Cypriots generally don’t “do” lineups. But on Thursday, when the entire nation seemed to be standing in a queue, we could all have been waiting for a London bus, so orderly and mild was everyone’s behaviour.
From my position a third of the way along a queue of about 40 people snaking along the pavement from the closed bank entrance, I got a sense of comradeship. We are all in this together. We are all uncomfortable. The noon sun is searing. We are all anxious. But above all, we are fed up. From what locals tell me, the past two weeks has been the worst time in Cyprus since the 1974 Turkish invasion.
We all crave normality. The presence of a security guard and police officer at the bank entrance is not normality for Cyprus. But these are not normal times.
We were all here for our money: those bits of paper inaccessible to Cypriots, because of emergency currency controls imposed during its banking crisis, for nearly two weeks.
After three prior announcements which turned out to be false, the banks finally reopened Thursday. This bank was the troubled Laiki. The thought of getting my hands on my cash under police escort was unsavoury. But I didn't trust what may happen the next day with Laiki, so I forced myself.
After two months away, I had returned to Cyprus on March 16, the very day that the news of a “haircut” (that is, a one-time tax) on all bank deposits was announced as part of a European Union bailout plan.
Of course I had been expecting cuts and hikes where it hurt back home on the island. The economy had been struggling. But few people anticipated what has transpired since the banks shut without warning and the real economy stalled. Tipped off by a friend, arriving at the airport I headed straight to the ATM and withdrew all the cash I could from one of my accounts. This was before limits were imposed. I stored it in a cunningly hidden evening bag in my apartment. It’s what I have been living on. Others have been doing the same.
Foreign pension payments destined for Cypriot bank accounts have been suspended indefinitely until things settle down – a tough penalty on an island heavily populated with foreign pensioners. As soon as the demise of Laiki became evident, those with ATM cards waited in long queues to seize what they could of their money. Bakeries offered freebies with each purchase so that customers’ euros could go further. On the other hand, the petrol stations all demanded cash, even though the island’s plastic transaction company was operating as usual.
At the same time life went on. I peeled a few notes from my carefully stashed wad of euros and went out with friends. We carpooled in order to conserve euro notes and to defy the petrol stations.
Meanwhile, the island waited as proposal after proposal about its future was thrashed out and shredded up in Brussels. The island's leaders suspected they were caught in the crossfire of bigger political machinations. Cyprus was being used as an example and its population could be sacrificed. At night I couldn’t concentrate on what I was reading. During the day I unconsciously worried at my cuticles.
The situation was even more surreal because I am a journalist. It was peculiar to have to report impassively on something so harrowing which I was living through personally.

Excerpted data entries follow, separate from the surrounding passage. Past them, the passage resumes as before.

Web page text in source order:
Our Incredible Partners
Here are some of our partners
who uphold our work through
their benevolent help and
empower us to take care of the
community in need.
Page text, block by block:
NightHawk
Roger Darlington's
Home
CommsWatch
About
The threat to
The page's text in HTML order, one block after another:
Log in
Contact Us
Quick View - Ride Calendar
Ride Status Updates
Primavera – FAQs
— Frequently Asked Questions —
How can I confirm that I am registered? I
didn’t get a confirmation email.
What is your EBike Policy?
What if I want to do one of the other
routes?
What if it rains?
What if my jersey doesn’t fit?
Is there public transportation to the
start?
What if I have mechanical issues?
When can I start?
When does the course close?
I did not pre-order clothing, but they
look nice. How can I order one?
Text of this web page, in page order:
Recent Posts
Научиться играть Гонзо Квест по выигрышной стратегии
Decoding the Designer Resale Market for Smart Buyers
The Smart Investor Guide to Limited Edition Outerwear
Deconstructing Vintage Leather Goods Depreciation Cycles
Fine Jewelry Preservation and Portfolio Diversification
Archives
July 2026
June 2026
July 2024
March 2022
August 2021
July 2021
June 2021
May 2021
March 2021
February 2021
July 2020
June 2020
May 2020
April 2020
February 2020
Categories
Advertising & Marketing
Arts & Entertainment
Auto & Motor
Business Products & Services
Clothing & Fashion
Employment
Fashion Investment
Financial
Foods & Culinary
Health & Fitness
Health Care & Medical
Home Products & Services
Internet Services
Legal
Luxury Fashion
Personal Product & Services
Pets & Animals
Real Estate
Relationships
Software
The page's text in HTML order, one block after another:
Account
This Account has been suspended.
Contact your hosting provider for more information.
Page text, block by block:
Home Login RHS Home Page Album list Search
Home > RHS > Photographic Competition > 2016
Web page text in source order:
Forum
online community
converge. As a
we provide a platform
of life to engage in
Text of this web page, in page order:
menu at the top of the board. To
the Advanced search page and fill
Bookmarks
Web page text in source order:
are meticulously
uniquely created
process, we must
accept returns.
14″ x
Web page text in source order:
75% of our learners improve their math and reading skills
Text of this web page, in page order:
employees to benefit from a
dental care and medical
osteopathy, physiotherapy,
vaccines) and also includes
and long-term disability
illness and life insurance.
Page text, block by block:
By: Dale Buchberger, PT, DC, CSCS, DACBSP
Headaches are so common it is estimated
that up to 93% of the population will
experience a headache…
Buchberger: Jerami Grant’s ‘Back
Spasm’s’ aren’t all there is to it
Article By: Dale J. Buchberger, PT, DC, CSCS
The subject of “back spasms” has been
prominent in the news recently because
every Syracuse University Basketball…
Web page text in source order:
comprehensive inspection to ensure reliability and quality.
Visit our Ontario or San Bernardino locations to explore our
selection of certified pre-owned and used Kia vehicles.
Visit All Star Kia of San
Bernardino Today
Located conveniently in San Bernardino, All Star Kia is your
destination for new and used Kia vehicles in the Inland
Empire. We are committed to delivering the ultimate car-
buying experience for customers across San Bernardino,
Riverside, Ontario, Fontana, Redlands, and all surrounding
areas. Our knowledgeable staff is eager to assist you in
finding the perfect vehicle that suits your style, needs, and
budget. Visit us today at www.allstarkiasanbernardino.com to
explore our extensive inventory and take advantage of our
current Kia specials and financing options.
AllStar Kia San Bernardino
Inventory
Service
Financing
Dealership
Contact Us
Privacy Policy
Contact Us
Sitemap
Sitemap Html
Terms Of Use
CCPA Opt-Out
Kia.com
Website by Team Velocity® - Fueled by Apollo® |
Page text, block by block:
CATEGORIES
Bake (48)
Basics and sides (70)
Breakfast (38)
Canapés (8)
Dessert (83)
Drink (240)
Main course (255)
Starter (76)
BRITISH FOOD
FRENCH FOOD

Now the international media were watching and waiting as the midday opening hour approached at my bank. We are like animals in a zoo, I thought. They want blood. They want hair torn out. They want riots. I am delighted when nobody obliges them.
“Are the Russians and Chinese really going to invest here now?” I heard the woman in front of me say. There is a feeling that the EU has been harsh on Cyprus. In order to raise €5.8-billion, depositors with more than €100,000 will have some of their savings forcibly exchanged for bank shares.

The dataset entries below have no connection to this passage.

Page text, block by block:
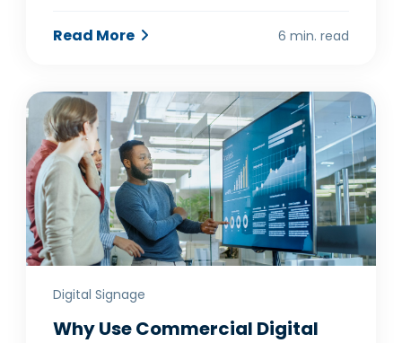
Read More 6 min. read
Digital Signage
Why Use Commercial Digital
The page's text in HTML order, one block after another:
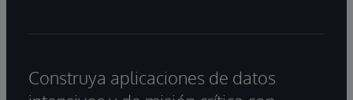
Construya aplicaciones de datos
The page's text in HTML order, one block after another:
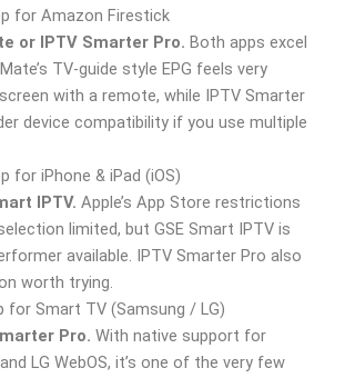
for Amazon Firestick
or IPTV Smarter Pro. Both apps excel
TV-guide style EPG feels very
with a remote, while IPTV Smarter
device compatibility if you use multiple
for iPhone & iPad (iOS)
IPTV. Apple’s App Store restrictions
limited, but GSE Smart IPTV is
available. IPTV Smarter Pro also
worth trying.
for Smart TV (Samsung / LG)
Pro. With native support for
LG WebOS, it’s one of the very few
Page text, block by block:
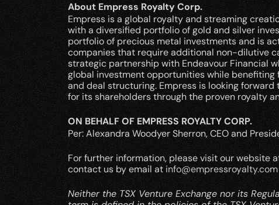
About Empress Royalty Corp.
Empress is a global royalty and streaming
with a diversified portfolio of gold and silver
portfolio of precious metal investments and is
companies that require additional non-dilutive
strategic partnership with Endeavour Financial
global investment opportunities while benefiting
and deal structuring. Empress is looking
for its shareholders through the proven royalty
ON BEHALF OF EMPRESS ROYALTY CORP.
Per: Alexandra Woodyer Sherron, CEO and
For further information, please visit our website
contact us by email at info@empressroyalty.com
Neither the TSX Venture Exchange nor its
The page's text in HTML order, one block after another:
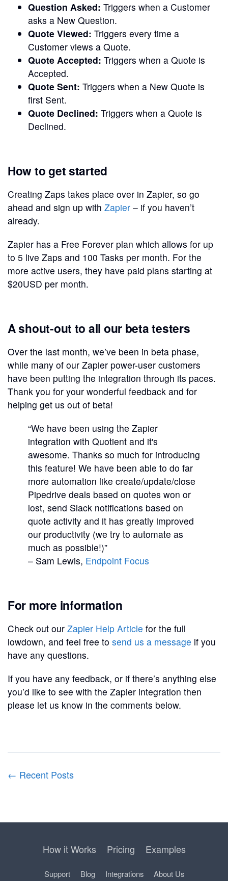
Question Asked: Triggers when a Customer
asks a New Question.
Quote Viewed: Triggers every time a
Customer views a Quote.
Quote Accepted: Triggers when a Quote is
Accepted.
Quote Sent: Triggers when a New Quote is
first Sent.
Quote Declined: Triggers when a Quote is
Declined.
How to get started
Creating Zaps takes place over in Zapier, so go
ahead and sign up with Zapier – if you haven’t
already.
Zapier has a Free Forever plan which allows for up
to 5 live Zaps and 100 Tasks per month. For the
more active users, they have paid plans starting at
$20USD per month.
A shout-out to all our beta testers
Over the last month, we’ve been in beta phase,
while many of our Zapier power-user customers
have been putting the integration through its paces.
Thank you for your wonderful feedback and for
helping get us out of beta!
“We have been using the Zapier
integration with Quotient and it's
awesome. Thanks so much for introducing
this feature! We have been able to do far
more automation like create/update/close
Pipedrive deals based on quotes won or
lost, send Slack notifications based on
quote activity and it has greatly improved
our productivity (we try to automate as
much as possible!)”
– Sam Lewis, Endpoint Focus
For more information
Check out our Zapier Help Article for the full
lowdown, and feel free to send us a message if you
have any questions.
If you have any feedback, or if there’s anything else
you’d like to see with the Zapier integration then
please let us know in the comments below.
← Recent Posts
How it Works Pricing Examples
Support Blog Integrations About Us
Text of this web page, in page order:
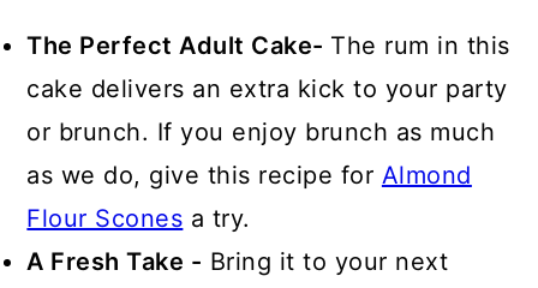
The Perfect Adult Cake- The rum in this
cake delivers an extra kick to your party
or brunch. If you enjoy brunch as much
as we do, give this recipe for Almond
Flour Scones a try.
A Fresh Take - Bring it to your next
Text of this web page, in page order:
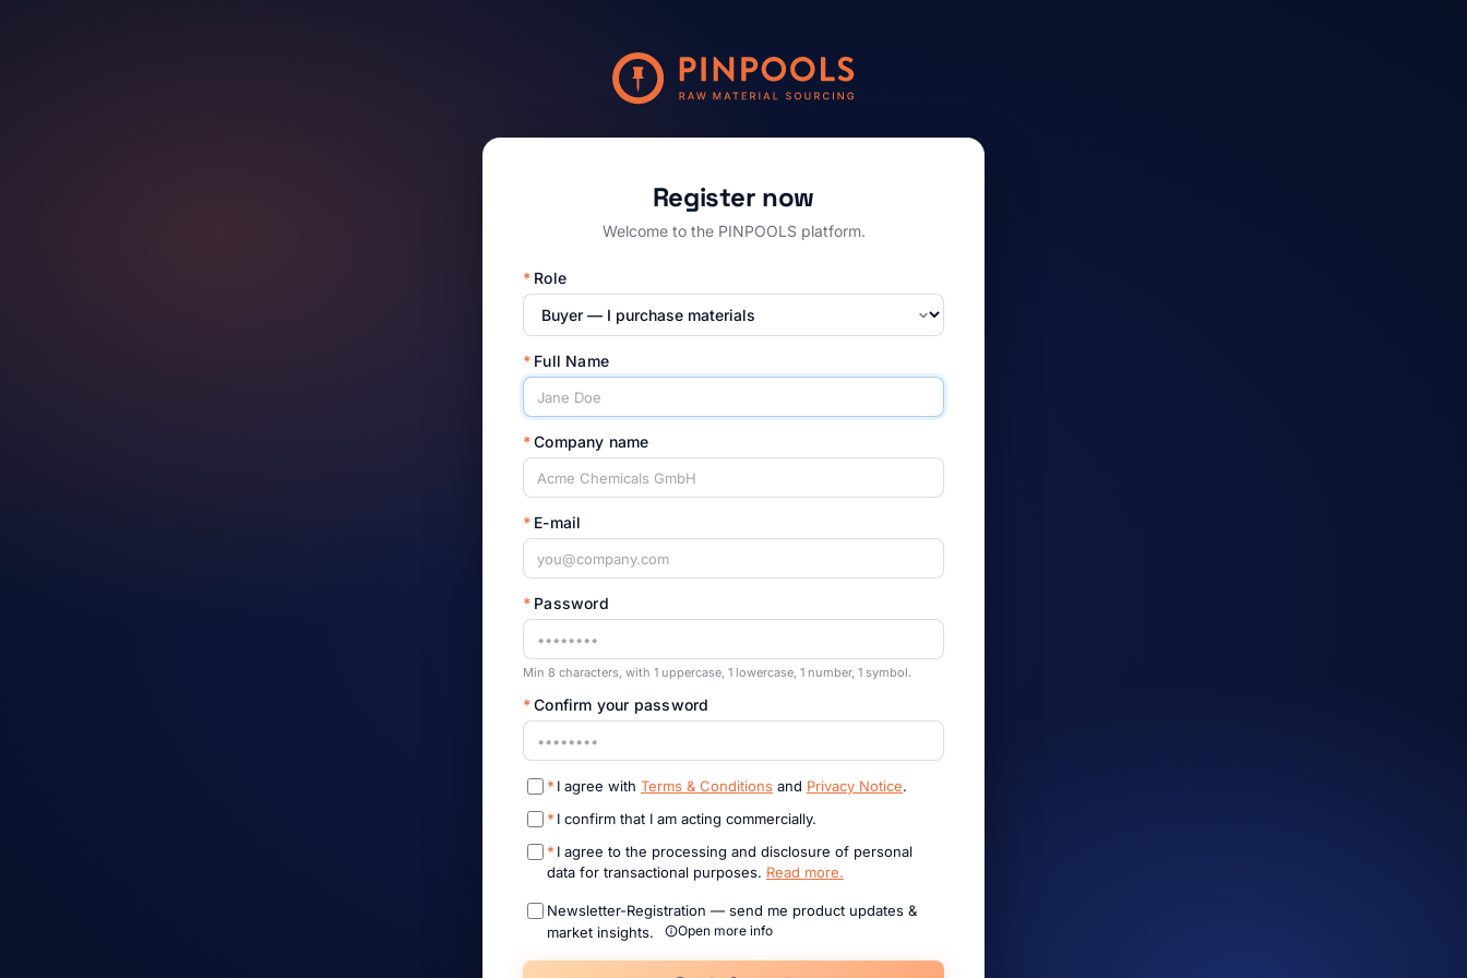
Register now
Welcome to the PINPOOLS platform.
* Role
* Full Name
*Company name
* E-mail
* Password
Min 8 characters, with 1 uppercase, 1 lowercase, 1 number, 1 symbol.
*Confirm your password
* I agree with Terms & Conditions and Privacy Notice.
* I confirm that I am acting commercially.
* I agree to the processing and disclosure of personal
data for transactional purposes. Read more.
Newsletter-Registration — send me product updates &
market insights.
Open more info

But not all of this money is of the so-called black variety. It includes pension funds, university deposits and cash from house sales. When the dust settles, how long will it take for anyone have the confidence to invest here again? The economy is heavily dependent on services. Joblessness, already at a high, will rise.
The capital controls implemented to curb a cash flight are not pretty either. Withdrawals are limited to €300 a day. You can only take €1,000 when travelling abroad. Businesses have marginally fewer restrictions but big transactions must be examined by a committee.
Shortly after noon, the bank manager came out and politely advised us how things would work. Six people at a time would be permitted into the bank to carry out their transactions. Do we have any questions about restrictions? This was all relayed in Greek and then English.
Soon it was my turn. The security guard ushered me into a vestibule and closed the door behind me. On one side of the glass was the fast-growing queue of people. On the other, tellers dealt with customers under police surveillance.
“This makes me feel like a criminal,” I say to the guard.
Back home with my cash, I checked the online banking at my other Cypriot bank. A large transfer to the UK I futilely instructed on March 16 after I heard the haircut news had finally been executed that morning – 12 days later.
I felt relief. On the surface banking, the underpinning of our society, was back to normal. But it is a normality with an uncertain price tag.
Lucie Robson is a British-Canadian journalist who has lived and worked in Cyprus for eleven years. She works for local and international media on the island.